Continuing his series of analyses of viruses contained in the EOF-rRlf-DoomRiderz virus zine, Peter Ferrie looks at a virus named ‘Pilot’.
Copyright © 2009 Virus Bulletin
The term ‘pilot’ in the sense of a television programme can be likened to a proof-of-concept for a proposed series. A ‘pilot’ in the sense of computer viruses might be an appropriate term for a technique that could become common in the future. At least, that’s one conclusion that might be drawn from the virus whose author named it ‘Pilot’. (In fact, the virus author named it ‘PiLoT’, intending to refer to the PLT, as explained below.)
In the case of viruses for the Intel x86-based Linux platform, it is common to see the use of ‘int 0x80’ instructions to call the system functions. However, in this virus there are no ‘int 0x80’ instructions. Instead, the virus resolves the function addresses dynamically, in much the same way as most viruses for the Windows platform do.
The general principle of address resolution is to find the base address of the interesting external file (for example, kernel32.dll in Windows and libc in Linux). On the Windows platform, it is a trivial matter to walk a series of in-memory structures to find the one that refers to the kernel32.dll file (though the current most common method relies on an undocumented field in one of those structures, and thanks to a minor change related to that field, the technique does not work on the most recent version of Windows). On the Linux platform, some searching is required, since there is no equivalent direct pointer to the libc file.

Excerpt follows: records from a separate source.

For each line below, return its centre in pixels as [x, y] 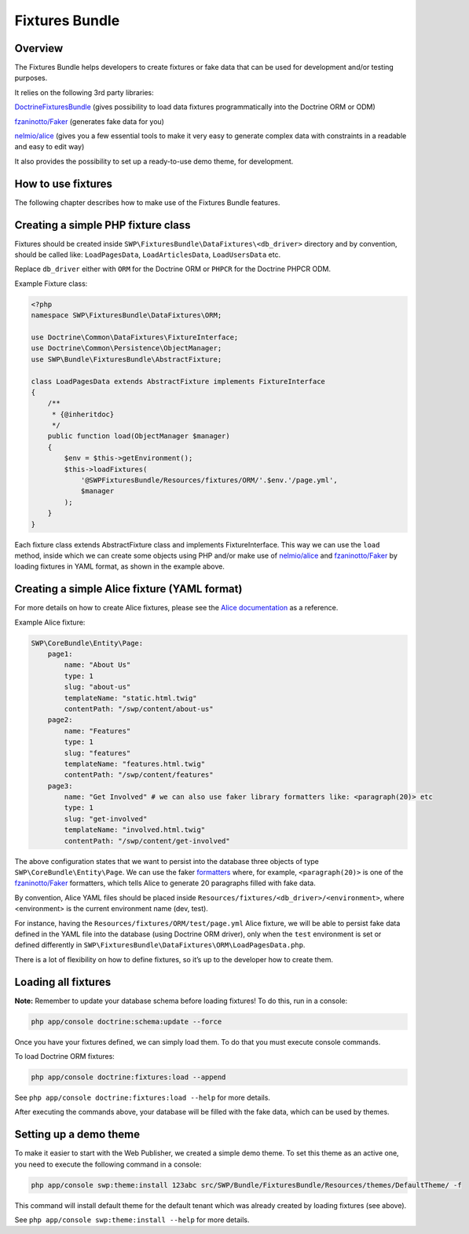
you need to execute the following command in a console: [108, 1164]
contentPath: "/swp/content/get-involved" [147, 841]
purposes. [31, 78]
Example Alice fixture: [50, 622]
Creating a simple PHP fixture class [103, 225]
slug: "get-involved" [106, 818]
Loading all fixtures [63, 982]
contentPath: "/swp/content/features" [139, 775]
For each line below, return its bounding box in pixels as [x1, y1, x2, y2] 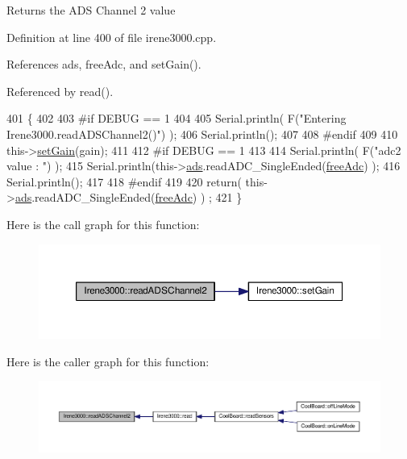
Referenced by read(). [6, 82, 114, 99]
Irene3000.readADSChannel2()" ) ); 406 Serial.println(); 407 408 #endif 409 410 [6, 125, 398, 142]
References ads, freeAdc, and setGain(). [6, 56, 201, 73]
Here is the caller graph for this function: [6, 353, 210, 369]
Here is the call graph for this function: [6, 215, 200, 232]
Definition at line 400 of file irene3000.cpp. [6, 28, 217, 45]
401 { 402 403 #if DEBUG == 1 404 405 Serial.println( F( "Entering [6, 110, 347, 127]
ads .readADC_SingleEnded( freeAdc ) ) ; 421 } [15, 189, 243, 206]
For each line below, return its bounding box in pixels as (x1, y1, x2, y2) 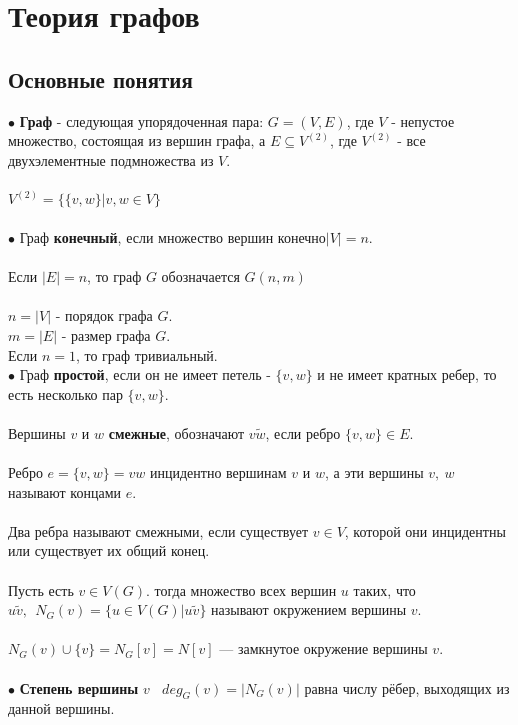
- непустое (391, 110, 455, 131)
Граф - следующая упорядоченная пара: (19, 110, 264, 131)
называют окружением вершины (211, 599, 407, 620)
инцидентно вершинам (150, 462, 287, 483)
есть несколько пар (8, 383, 123, 404)
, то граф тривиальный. (75, 344, 218, 365)
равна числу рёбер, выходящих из (304, 677, 510, 698)
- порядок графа (55, 305, 153, 326)
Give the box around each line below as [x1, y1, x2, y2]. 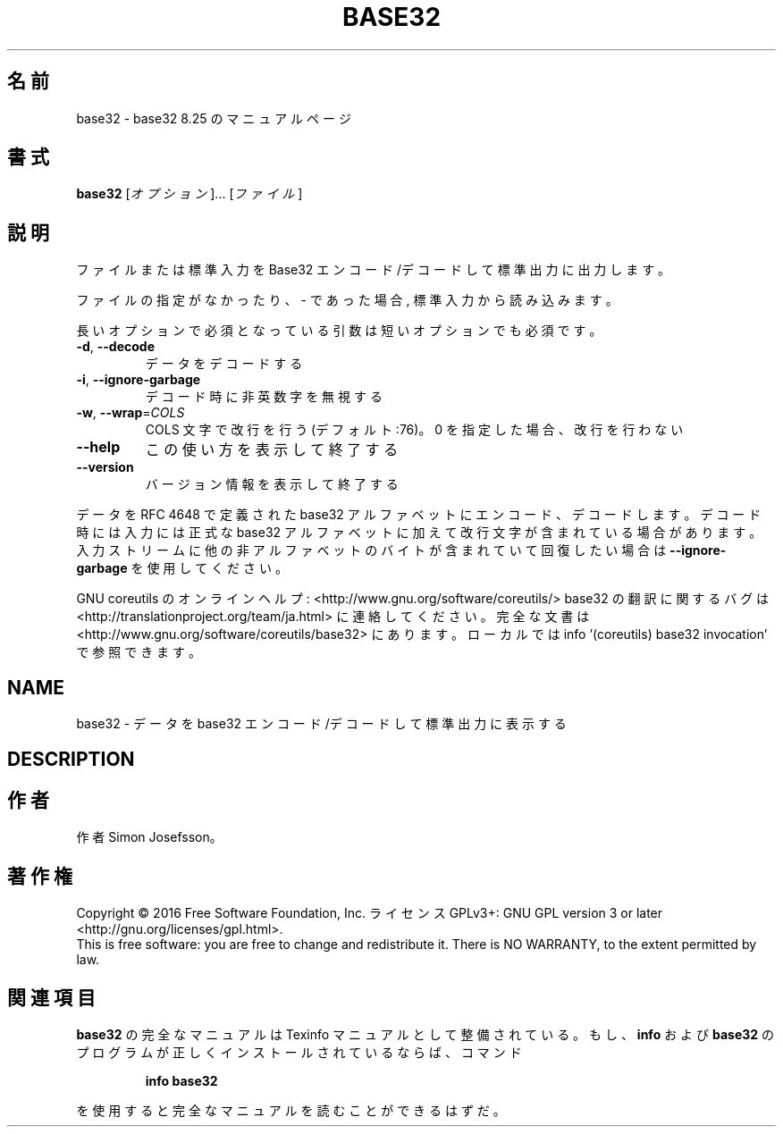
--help [76, 438, 121, 457]
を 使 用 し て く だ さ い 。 [130, 560, 288, 576]
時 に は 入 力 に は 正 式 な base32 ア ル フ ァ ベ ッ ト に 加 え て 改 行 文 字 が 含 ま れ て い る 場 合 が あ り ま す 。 [76, 525, 762, 541]
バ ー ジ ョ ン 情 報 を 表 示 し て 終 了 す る [145, 476, 399, 492]
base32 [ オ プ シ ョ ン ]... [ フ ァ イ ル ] [76, 186, 303, 202]
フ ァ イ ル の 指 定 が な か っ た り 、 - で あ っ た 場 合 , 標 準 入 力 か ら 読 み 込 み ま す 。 [76, 292, 619, 308]
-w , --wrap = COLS [76, 405, 185, 421]
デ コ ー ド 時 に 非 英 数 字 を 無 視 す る [145, 389, 383, 405]
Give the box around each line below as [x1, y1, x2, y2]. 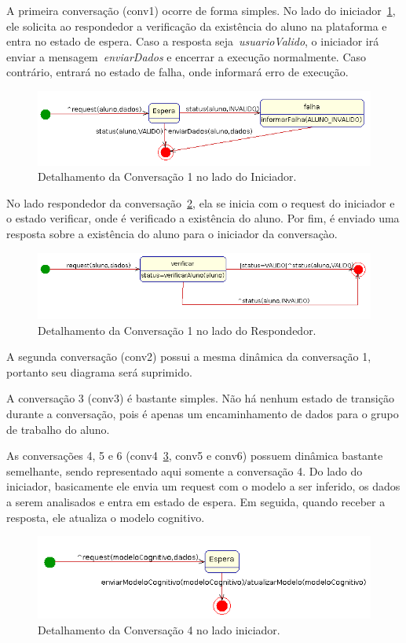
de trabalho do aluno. [6, 421, 110, 437]
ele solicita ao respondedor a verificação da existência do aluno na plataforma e [6, 17, 387, 34]
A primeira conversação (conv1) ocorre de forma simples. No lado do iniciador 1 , [6, 2, 396, 18]
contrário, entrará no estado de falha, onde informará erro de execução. [6, 64, 349, 80]
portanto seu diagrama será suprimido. [6, 363, 192, 380]
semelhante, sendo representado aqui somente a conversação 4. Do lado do [6, 462, 363, 479]
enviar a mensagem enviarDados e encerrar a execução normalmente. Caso [6, 48, 367, 64]
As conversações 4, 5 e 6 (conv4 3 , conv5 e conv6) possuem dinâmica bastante [6, 447, 383, 464]
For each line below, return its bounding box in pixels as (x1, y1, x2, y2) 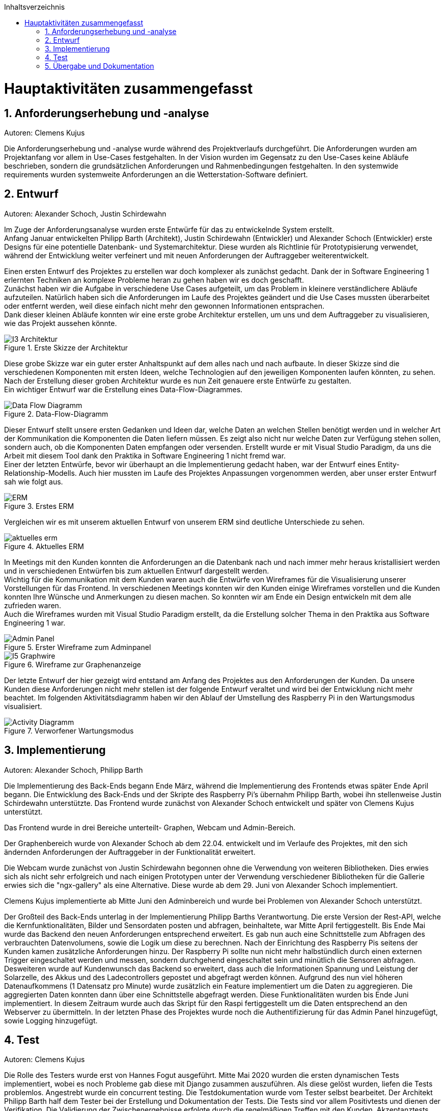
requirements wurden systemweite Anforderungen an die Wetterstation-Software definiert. (4, 170, 308, 179)
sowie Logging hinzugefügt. (4, 1016, 98, 1025)
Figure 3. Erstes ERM (4, 501, 74, 510)
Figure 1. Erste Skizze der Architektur (4, 343, 128, 352)
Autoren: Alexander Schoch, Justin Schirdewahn (4, 209, 166, 218)
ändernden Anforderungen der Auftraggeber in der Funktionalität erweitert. (4, 847, 256, 856)
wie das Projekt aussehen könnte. (4, 318, 117, 328)
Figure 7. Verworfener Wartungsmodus (4, 726, 134, 735)
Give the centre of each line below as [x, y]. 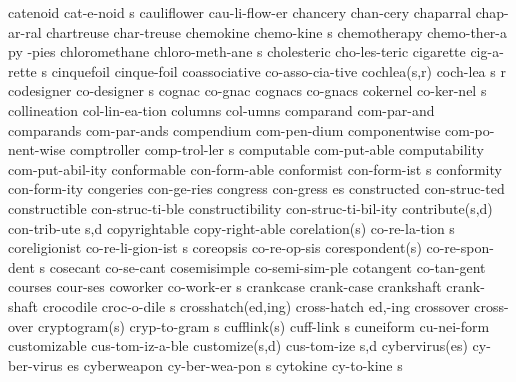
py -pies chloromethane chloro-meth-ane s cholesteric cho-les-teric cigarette [237, 51]
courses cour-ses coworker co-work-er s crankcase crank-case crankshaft [225, 286]
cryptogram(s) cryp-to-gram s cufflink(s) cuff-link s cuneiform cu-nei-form [263, 325]
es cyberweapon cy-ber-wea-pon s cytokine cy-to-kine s [235, 364]
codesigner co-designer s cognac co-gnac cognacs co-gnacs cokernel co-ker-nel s [247, 90]
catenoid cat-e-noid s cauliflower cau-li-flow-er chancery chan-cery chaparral [240, 12]
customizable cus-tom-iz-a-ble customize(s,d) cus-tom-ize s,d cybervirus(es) [238, 345]
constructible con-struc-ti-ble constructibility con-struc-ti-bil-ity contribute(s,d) [250, 207]
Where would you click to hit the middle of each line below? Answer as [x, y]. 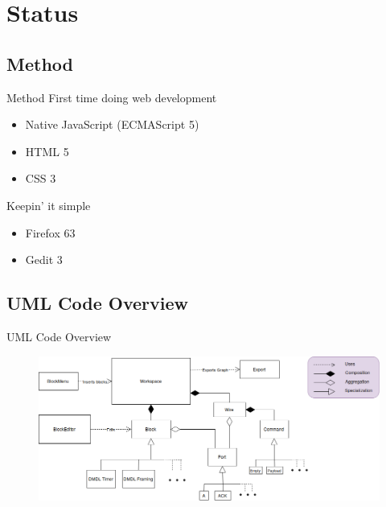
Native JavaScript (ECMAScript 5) [112, 124]
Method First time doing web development [112, 97]
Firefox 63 [50, 232]
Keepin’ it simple [49, 205]
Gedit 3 [44, 260]
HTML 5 [47, 151]
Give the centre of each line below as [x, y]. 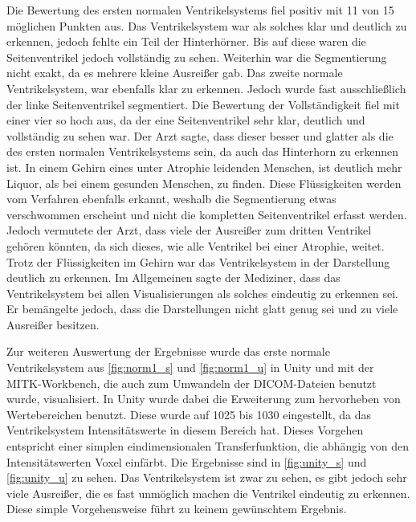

The virus begins by examining the Procedure Linkage Table (PLT). Specifically, the virus examines the value at PLT+8. The PLT is ultimately an array of jumps to imported functions, however it contains additional instructions that are used by the linker to resolve the addresses dynamically. It begins with a push of an absolute indirect address, followed by a jump through another absolute indirect address (subsequent entries have a different format – a jump through another absolute indirect address, followed by a push of an immediate value, and ending with a relative jump to the first entry in the PLT). The first entry in the PLT jumps to the dynamic linker if its presence is required. Subsequent entries jump to the other functions used by the host process.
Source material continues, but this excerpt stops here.